In conclusion, although our results do not attain statistical significance, the nominal findings obtained here suggest that previously reported loci may be involved in the genetic architecture of MA. However, additional replication studies in larger MO and MA sets are warranted to weigh up the relevance of these susceptibility loci to both common migraine phenotypes.
Article highlights
Case–control association study of 512 migraine with aura patients and 535 migraine-free controls aimed at replicating previously reported migraine GWAS findings.

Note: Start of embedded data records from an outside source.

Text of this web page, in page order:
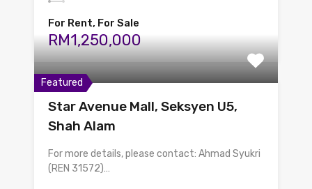
For Rent, For Sale
RM1,250,000
Featured
Star Avenue Mall, Seksyen U5,
Shah Alam
For more details, please contact: Ahmad Syukri
(REN 31572)…

Suggestive association with four out of 12 loci studied: one SNP in the PRDM16 gene and three SNPs located close to TRPM8, TSPAN2 and MMP16. These genes have been related to cardiac disease, neuropathic pain, signal transduction or axonal/synaptic plasticity.
Footnotes
Funding
Funding for this study was provided by the Spanish Ministry of Economy and Competitiveness (SAF2009–13182-C01, SAF2009–13182-C03), AGAUR (2014SGR-0932, 2009SGR-0078), Fondo de Investigaciones Sanitarias (FIS: PI10/00876) and Fundació La Marató de TV3 (072310). These institutions had no further role in study design; in the collection, analysis and interpretation of data; in the writing of the report; and in the decision to submit the paper for publication.
Conflict of interest
P.P.R. reports support for conference visits from MSD and Almirall, and consultancy for Allergan. A.M. received honorary fees for lectures and advisory boards from Novartis Europe.
Acknowledgments
We thank all the patients who participated in this study.